Produce a verbatim transcript of the entries below, excluding pictures.

....

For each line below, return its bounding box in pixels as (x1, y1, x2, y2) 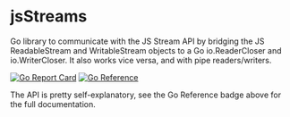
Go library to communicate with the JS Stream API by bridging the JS (10, 36, 265, 46)
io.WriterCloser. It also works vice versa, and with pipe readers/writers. (10, 54, 272, 65)
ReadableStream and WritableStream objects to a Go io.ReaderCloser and (10, 45, 282, 55)
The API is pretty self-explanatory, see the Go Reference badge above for (10, 89, 281, 100)
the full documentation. (10, 98, 97, 109)
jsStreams (10, 6, 88, 27)
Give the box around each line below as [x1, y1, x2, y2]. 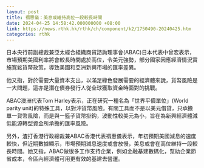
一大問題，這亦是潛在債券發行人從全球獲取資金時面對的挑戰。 [6, 84, 161, 91]
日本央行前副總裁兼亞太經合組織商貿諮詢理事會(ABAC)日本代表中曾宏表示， [6, 49, 195, 56]
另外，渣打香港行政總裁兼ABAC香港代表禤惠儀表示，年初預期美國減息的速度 [6, 132, 197, 140]
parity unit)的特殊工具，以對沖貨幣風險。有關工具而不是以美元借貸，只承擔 [6, 105, 193, 112]
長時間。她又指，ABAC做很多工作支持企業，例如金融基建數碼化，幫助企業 [6, 147, 191, 155]
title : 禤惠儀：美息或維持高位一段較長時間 [6, 15, 103, 21]
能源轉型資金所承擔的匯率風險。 [11, 120, 92, 127]
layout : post [6, 8, 39, 15]
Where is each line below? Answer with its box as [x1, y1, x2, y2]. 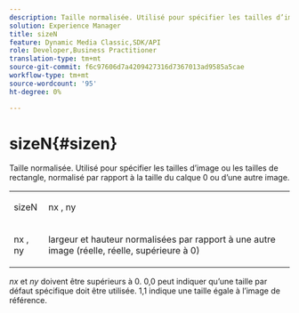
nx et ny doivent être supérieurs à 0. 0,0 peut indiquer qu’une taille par [9, 277, 268, 287]
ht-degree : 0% [9, 87, 62, 96]
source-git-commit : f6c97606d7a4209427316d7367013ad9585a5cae [9, 63, 245, 72]
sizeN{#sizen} [9, 133, 118, 154]
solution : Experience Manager [9, 21, 122, 30]
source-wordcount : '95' [9, 79, 98, 88]
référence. [9, 295, 47, 306]
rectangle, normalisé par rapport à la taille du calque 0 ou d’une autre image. [9, 173, 290, 183]
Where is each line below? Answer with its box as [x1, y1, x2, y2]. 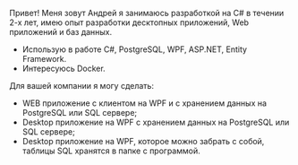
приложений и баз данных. [9, 27, 113, 37]
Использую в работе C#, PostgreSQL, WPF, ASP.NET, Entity [21, 44, 248, 55]
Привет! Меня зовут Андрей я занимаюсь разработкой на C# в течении [9, 8, 285, 18]
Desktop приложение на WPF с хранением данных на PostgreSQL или [21, 117, 290, 127]
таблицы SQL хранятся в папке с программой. [21, 145, 200, 156]
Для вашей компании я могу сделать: [9, 81, 155, 91]
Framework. [21, 54, 67, 64]
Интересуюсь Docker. [21, 63, 106, 74]
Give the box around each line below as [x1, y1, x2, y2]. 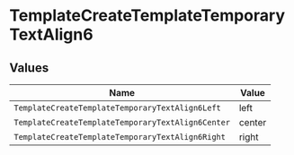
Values [9, 60, 49, 75]
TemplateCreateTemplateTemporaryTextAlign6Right [13, 132, 227, 142]
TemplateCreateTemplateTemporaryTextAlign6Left [13, 103, 222, 113]
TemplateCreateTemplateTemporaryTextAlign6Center [13, 117, 231, 127]
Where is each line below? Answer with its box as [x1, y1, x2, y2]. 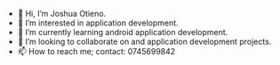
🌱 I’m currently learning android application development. [17, 27, 228, 37]
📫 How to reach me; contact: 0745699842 [17, 47, 176, 56]
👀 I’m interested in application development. [17, 18, 180, 28]
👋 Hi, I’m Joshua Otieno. [17, 9, 107, 18]
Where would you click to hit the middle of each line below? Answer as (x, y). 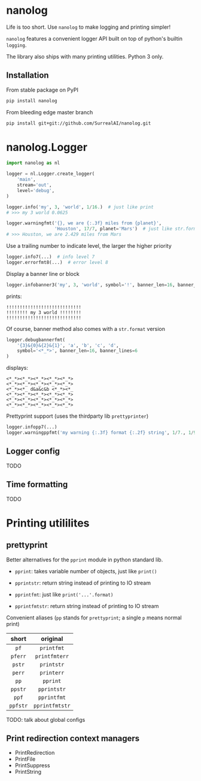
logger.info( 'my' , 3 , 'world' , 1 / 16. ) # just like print (80, 207)
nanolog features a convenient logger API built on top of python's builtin (94, 38)
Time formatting (37, 484)
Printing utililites (48, 523)
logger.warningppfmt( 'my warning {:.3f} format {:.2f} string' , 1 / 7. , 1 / (100, 433)
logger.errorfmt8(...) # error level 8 (57, 262)
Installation (28, 75)
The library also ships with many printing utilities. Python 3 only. (85, 56)
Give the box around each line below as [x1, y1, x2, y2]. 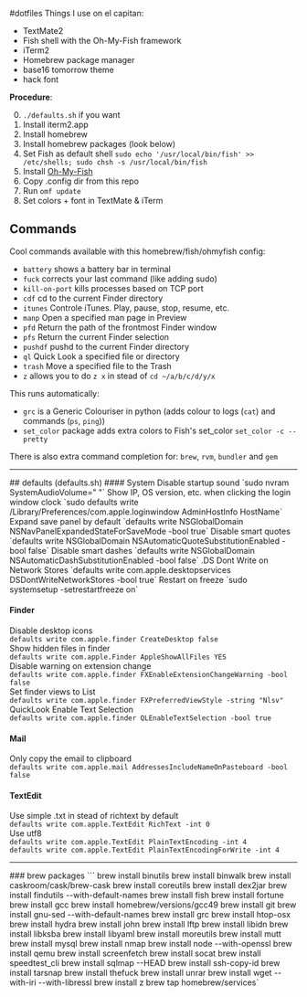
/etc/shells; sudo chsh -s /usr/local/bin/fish [22, 158, 207, 167]
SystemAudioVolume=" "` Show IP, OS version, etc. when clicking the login [9, 486, 291, 497]
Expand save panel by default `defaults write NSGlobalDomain [9, 515, 244, 526]
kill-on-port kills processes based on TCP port [22, 282, 204, 293]
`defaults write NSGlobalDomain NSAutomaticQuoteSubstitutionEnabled [9, 535, 281, 546]
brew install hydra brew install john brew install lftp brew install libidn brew [9, 918, 290, 930]
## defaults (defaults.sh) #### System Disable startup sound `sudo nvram [9, 477, 290, 488]
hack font [22, 74, 59, 85]
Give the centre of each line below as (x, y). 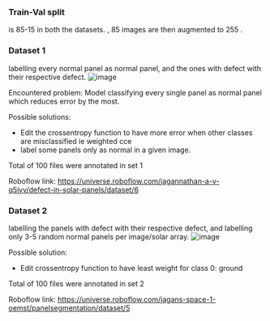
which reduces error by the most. (64, 101)
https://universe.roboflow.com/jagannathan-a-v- (138, 181)
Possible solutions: (40, 116)
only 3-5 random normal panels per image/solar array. (99, 236)
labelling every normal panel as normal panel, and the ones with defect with (135, 68)
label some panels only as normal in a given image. (105, 150)
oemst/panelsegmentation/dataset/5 (69, 308)
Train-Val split (36, 12)
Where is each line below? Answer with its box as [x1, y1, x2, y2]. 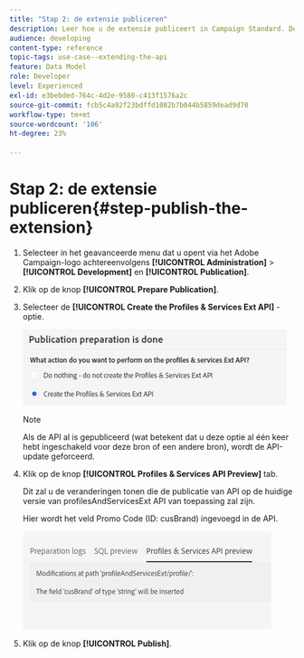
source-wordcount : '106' [9, 119, 103, 129]
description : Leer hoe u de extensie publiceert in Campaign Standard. [9, 24, 285, 33]
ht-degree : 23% [9, 129, 67, 138]
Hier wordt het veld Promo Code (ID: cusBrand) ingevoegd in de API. [22, 512, 279, 524]
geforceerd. [51, 451, 95, 462]
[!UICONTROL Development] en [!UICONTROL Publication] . [22, 266, 250, 277]
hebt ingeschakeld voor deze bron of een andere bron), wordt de [22, 441, 265, 452]
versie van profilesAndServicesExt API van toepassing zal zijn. [22, 495, 256, 506]
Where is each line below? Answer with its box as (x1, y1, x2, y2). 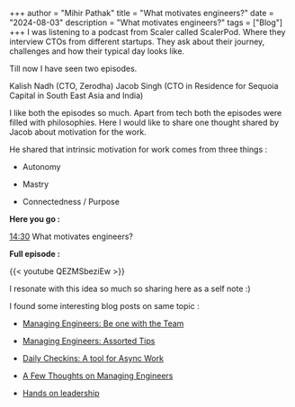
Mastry (22, 179, 49, 190)
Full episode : (9, 249, 60, 259)
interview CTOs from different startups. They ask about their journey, (9, 36, 265, 47)
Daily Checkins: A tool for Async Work (22, 353, 165, 363)
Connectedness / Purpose (22, 197, 120, 207)
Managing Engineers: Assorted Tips (22, 336, 156, 346)
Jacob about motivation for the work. (9, 127, 147, 137)
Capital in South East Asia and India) (9, 90, 144, 101)
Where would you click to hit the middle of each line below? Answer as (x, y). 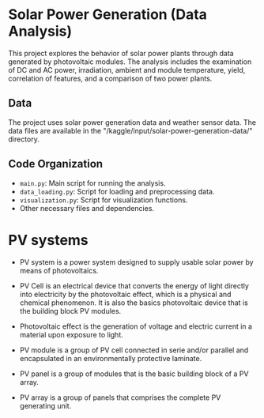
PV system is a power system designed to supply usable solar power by (137, 262)
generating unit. (45, 405)
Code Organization (56, 164)
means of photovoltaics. (59, 270)
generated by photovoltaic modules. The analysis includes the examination (130, 62)
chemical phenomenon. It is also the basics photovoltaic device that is (134, 303)
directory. (24, 139)
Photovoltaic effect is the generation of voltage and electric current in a (136, 326)

....

## EXERCISE SOLUTION
For each line below, return its bounding box in pixels as (x1, y1, x2, y2) 
Go library to communicate with the JS Stream API by bridging the JS (10, 36, 265, 46)
io.WriterCloser. It also works vice versa, and with pipe readers/writers. (10, 54, 272, 65)
ReadableStream and WritableStream objects to a Go io.ReaderCloser and (10, 45, 282, 55)
The API is pretty self-explanatory, see the Go Reference badge above for (10, 89, 281, 100)
the full documentation. (10, 98, 97, 109)
jsStreams (10, 6, 88, 27)
Give the box around each line below as [x1, y1, x2, y2]. 
一大問題，這亦是潛在債券發行人從全球獲取資金時面對的挑戰。 [6, 84, 161, 91]
日本央行前副總裁兼亞太經合組織商貿諮詢理事會(ABAC)日本代表中曾宏表示， [6, 49, 195, 56]
另外，渣打香港行政總裁兼ABAC香港代表禤惠儀表示，年初預期美國減息的速度 [6, 132, 197, 140]
parity unit)的特殊工具，以對沖貨幣風險。有關工具而不是以美元借貸，只承擔 [6, 105, 193, 112]
長時間。她又指，ABAC做很多工作支持企業，例如金融基建數碼化，幫助企業 [6, 147, 191, 155]
title : 禤惠儀：美息或維持高位一段較長時間 [6, 15, 103, 21]
能源轉型資金所承擔的匯率風險。 [11, 120, 92, 127]
layout : post [6, 8, 39, 15]
Where is each line below? Answer with its box as [x1, y1, x2, y2]. 
nx et ny doivent être supérieurs à 0. 0,0 peut indiquer qu’une taille par [9, 277, 268, 287]
ht-degree : 0% [9, 87, 62, 96]
source-git-commit : f6c97606d7a4209427316d7367013ad9585a5cae [9, 63, 245, 72]
sizeN{#sizen} [9, 133, 118, 154]
solution : Experience Manager [9, 21, 122, 30]
source-wordcount : '95' [9, 79, 98, 88]
référence. [9, 295, 47, 306]
rectangle, normalisé par rapport à la taille du calque 0 ou d’une autre image. [9, 173, 290, 183]
Where is each line below? Answer with its box as [x1, y1, x2, y2]. 
приложений и баз данных. [9, 27, 113, 37]
Использую в работе C#, PostgreSQL, WPF, ASP.NET, Entity [21, 44, 248, 55]
Привет! Меня зовут Андрей я занимаюсь разработкой на C# в течении [9, 8, 285, 18]
Desktop приложение на WPF с хранением данных на PostgreSQL или [21, 117, 290, 127]
таблицы SQL хранятся в папке с программой. [21, 145, 200, 156]
Для вашей компании я могу сделать: [9, 81, 155, 91]
Framework. [21, 54, 67, 64]
Интересуюсь Docker. [21, 63, 106, 74]
Give the box around each line below as [x1, y1, x2, y2]. 
Values [9, 60, 49, 75]
TemplateCreateTemplateTemporaryTextAlign6Right [13, 132, 227, 142]
TemplateCreateTemplateTemporaryTextAlign6Left [13, 103, 222, 113]
TemplateCreateTemplateTemporaryTextAlign6Center [13, 117, 231, 127]
Where is each line below? Answer with its box as [x1, y1, x2, y2]. 
🌱 I’m currently learning android application development. [17, 27, 228, 37]
📫 How to reach me; contact: 0745699842 [17, 47, 176, 56]
👀 I’m interested in application development. [17, 18, 180, 28]
👋 Hi, I’m Joshua Otieno. [17, 9, 107, 18]
Where would you click to hit the middle of each line below? Answer as (x, y). 
logger.info( 'my' , 3 , 'world' , 1 / 16. ) # just like print (80, 207)
nanolog features a convenient logger API built on top of python's builtin (94, 38)
Time formatting (37, 484)
Printing utililites (48, 523)
logger.warningppfmt( 'my warning {:.3f} format {:.2f} string' , 1 / 7. , 1 / (100, 433)
logger.errorfmt8(...) # error level 8 (57, 262)
Installation (28, 75)
The library also ships with many printing utilities. Python 3 only. (85, 56)
Give the box around each line below as [x1, y1, x2, y2]. 
/etc/shells; sudo chsh -s /usr/local/bin/fish [22, 158, 207, 167]
SystemAudioVolume=" "` Show IP, OS version, etc. when clicking the login [9, 486, 291, 497]
Expand save panel by default `defaults write NSGlobalDomain [9, 515, 244, 526]
kill-on-port kills processes based on TCP port [22, 282, 204, 293]
`defaults write NSGlobalDomain NSAutomaticQuoteSubstitutionEnabled [9, 535, 281, 546]
brew install hydra brew install john brew install lftp brew install libidn brew [9, 918, 290, 930]
## defaults (defaults.sh) #### System Disable startup sound `sudo nvram [9, 477, 290, 488]
hack font [22, 74, 59, 85]
Give the centre of each line below as (x, y). 
which reduces error by the most. (64, 101)
https://universe.roboflow.com/jagannathan-a-v- (138, 181)
Possible solutions: (40, 116)
only 3-5 random normal panels per image/solar array. (99, 236)
labelling every normal panel as normal panel, and the ones with defect with (135, 68)
label some panels only as normal in a given image. (105, 150)
oemst/panelsegmentation/dataset/5 (69, 308)
Train-Val split (36, 12)
Where is each line below? Answer with its box as [x1, y1, x2, y2]. 
source-wordcount : '106' [9, 119, 103, 129]
description : Leer hoe u de extensie publiceert in Campaign Standard. [9, 24, 285, 33]
ht-degree : 23% [9, 129, 67, 138]
Hier wordt het veld Promo Code (ID: cusBrand) ingevoegd in de API. [22, 512, 279, 524]
geforceerd. [51, 451, 95, 462]
[!UICONTROL Development] en [!UICONTROL Publication] . [22, 266, 250, 277]
hebt ingeschakeld voor deze bron of een andere bron), wordt de [22, 441, 265, 452]
versie van profilesAndServicesExt API van toepassing zal zijn. [22, 495, 256, 506]
Where is each line below? Answer with its box as (x1, y1, x2, y2). 
Mastry (22, 179, 49, 190)
Full episode : (9, 249, 60, 259)
interview CTOs from different startups. They ask about their journey, (9, 36, 265, 47)
Daily Checkins: A tool for Async Work (22, 353, 165, 363)
Connectedness / Purpose (22, 197, 120, 207)
Managing Engineers: Assorted Tips (22, 336, 156, 346)
Jacob about motivation for the work. (9, 127, 147, 137)
Capital in South East Asia and India) (9, 90, 144, 101)
Where would you click to hit the middle of each line below? Answer as (x, y). 
PV system is a power system designed to supply usable solar power by (137, 262)
generating unit. (45, 405)
Code Organization (56, 164)
means of photovoltaics. (59, 270)
generated by photovoltaic modules. The analysis includes the examination (130, 62)
chemical phenomenon. It is also the basics photovoltaic device that is (134, 303)
directory. (24, 139)
Photovoltaic effect is the generation of voltage and electric current in a (136, 326)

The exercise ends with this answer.